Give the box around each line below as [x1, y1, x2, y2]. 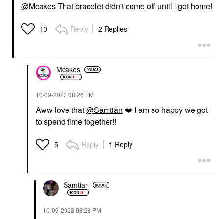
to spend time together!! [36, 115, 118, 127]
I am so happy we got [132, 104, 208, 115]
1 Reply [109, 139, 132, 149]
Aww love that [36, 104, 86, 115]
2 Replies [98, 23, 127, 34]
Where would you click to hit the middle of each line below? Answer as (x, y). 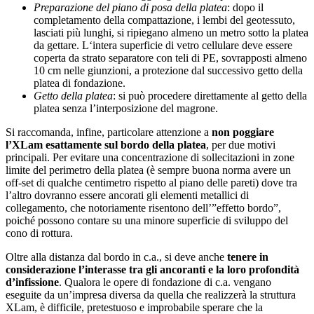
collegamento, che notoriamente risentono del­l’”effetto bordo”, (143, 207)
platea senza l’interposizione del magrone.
= = =
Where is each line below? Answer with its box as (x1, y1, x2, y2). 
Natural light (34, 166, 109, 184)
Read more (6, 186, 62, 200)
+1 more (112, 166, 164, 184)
= = =
The problem :: In the entries above, every line from the line with "I am so happy we got [132, 104, 208, 115]" to the line with "platea senza l’interposizione del magrone." is to be printed exactly, with both ends included and pictures excluded.

Task result ::
I am so happy we got [132, 104, 208, 115]
1 Reply [109, 139, 132, 149]
Aww love that [36, 104, 86, 115]
2 Replies [98, 23, 127, 34]
Where would you click to hit the middle of each line below? Answer as (x, y). 
collegamento, che notoriamente risentono del­l’”effetto bordo”, (143, 207)
platea senza l’interposizione del magrone.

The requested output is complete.